Although in the manual it is mentioned that this is under consideration, I did not see any issue about it, so I am opening a new one.

Rationale

When each and every strategy definition “pollutes” global namespace this is an argument for developers to make bigger strategies, resulting in less readable code. As a slightly better alternatively he/she may still make global strategies, but then has to give them longer names or accept the risk for name clashes.

When modifying foreign Stratego code that uses only global strategies, in particular libraries, it is now impossible to change the semantics of any strategy - even internal/helper strategies - with a guarantee that code using that library keeps working.

If all internal/helper strategies were written as module-local strategies, then a single glance over the code would reveal it is completely safe to refactor it without considering external code ever. (As long as you make sure the few external strategies keep the same behaviour of course.) This is similar to how you immediately know in a OO language that it is safe to rename some private field (when considering a single class in isolation), while for a protected or public field you will need to find all references in the project.

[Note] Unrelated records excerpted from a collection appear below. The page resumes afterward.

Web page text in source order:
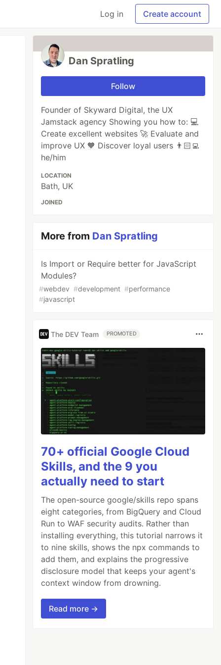
Log in Create account
many times we want to multiply it.
Dan Spratling
Follow
Founder of Skyward Digital, the UX
Jamstack agency Showing you how to: 💻
Create excellent websites 🚀 Evaluate and
improve UX 🧡 Discover loyal users 👨🏻‍💻
he/him
LOCATION
Bath, UK
JOINED
More from Dan Spratling
Is Import or Require better for JavaScript
Modules?
#webdev #development #performance
#javascript
The DEV Team PROMOTED
70+ official Google Cloud
Skills, and the 9 you
actually need to start
The open-source google/skills repo spans
eight categories, from BigQuery and Cloud
Run to WAF security audits. Rather than
installing everything, this tutorial narrows it
to nine skills, shows the npx commands to
add them, and explains the progressive
disclosure model that keeps your agent's
context window from drowning.
Read more →

In short, when there is a way to limit the effect of a global strategy definition to a single module, there are no rational arguments anymore (as far as I can think of) against splitting up code in many small readable strategies with short to-the-point names, without a fear of name clashes.

It is currently possible to split a big strategy in many small local strategies by using a let binding. While this does solve the mentioned problems of namespace pollution and risk for name clashes it:

  • introduces more syntactic noise and an extra indentation level
  • requires explicit scoping as with let bindings no variable scope is inserted (which, in turn, introduces even more syntactic noise)

Solution

I suggest the following solution:

Add an optional “hidden” keyword before “strategies” or “rules”.

E.g.

module foo
strategies
  my-external-interface = foo
hidden strategies
  foo = ...
hidden rules
  bar: t -> t

Implementation wise, the strategies could be hidden from the rest of the project by renaming them so they become unique (i.e. using newname). In Stratego/C the strategies could be hidden from other modules by generating them as static functions. In Stratego/J the strategies could be hidden from other packages by making the generated classes private to the package.

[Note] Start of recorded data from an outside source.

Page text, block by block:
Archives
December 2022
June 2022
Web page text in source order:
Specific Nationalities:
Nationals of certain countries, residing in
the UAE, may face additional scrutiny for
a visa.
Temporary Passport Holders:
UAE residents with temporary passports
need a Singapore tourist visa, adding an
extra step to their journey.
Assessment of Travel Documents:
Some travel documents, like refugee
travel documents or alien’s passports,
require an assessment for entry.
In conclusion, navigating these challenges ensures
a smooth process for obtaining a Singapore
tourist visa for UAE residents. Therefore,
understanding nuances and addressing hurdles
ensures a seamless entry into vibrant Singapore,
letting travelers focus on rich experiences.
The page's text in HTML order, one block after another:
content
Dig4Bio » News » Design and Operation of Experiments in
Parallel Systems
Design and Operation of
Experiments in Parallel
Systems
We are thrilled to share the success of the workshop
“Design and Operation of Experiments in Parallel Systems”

Dynamic rules defined in a hidden section should be hidden from other modules too. I think this is a bit harder to implement, but maybe some good old name mangling would be sufficient.


Sorry for the long report, I hope I made a compelling argument and someone will do it =)

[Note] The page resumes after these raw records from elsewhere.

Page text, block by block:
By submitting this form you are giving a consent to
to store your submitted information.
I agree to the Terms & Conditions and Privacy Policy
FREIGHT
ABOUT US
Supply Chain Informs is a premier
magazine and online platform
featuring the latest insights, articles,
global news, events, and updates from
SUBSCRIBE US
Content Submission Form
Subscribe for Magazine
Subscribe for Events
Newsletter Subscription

Related issue, about explicitly exporting strategies: https://yellowgrass.org/issue/StrategoXT/365

Submitted by Tobi Vollebregt on 11 January 2011 at 12:42

On 12 January 2011 at 13:53 Lennart Kats commented:

I’ve wanted something like this for a long time. One thing we now though have is the internal modifier:


strategies

internal foo = fail

It hides strategies from other libraries rather than other modules though. However, it currently looks like we may replace the modules system by a packages system, where each package has its own namespace, similar to the libraries we have now. That would make internal more useful for this scenario. But I guess an additional local or hidden modifier could still be useful.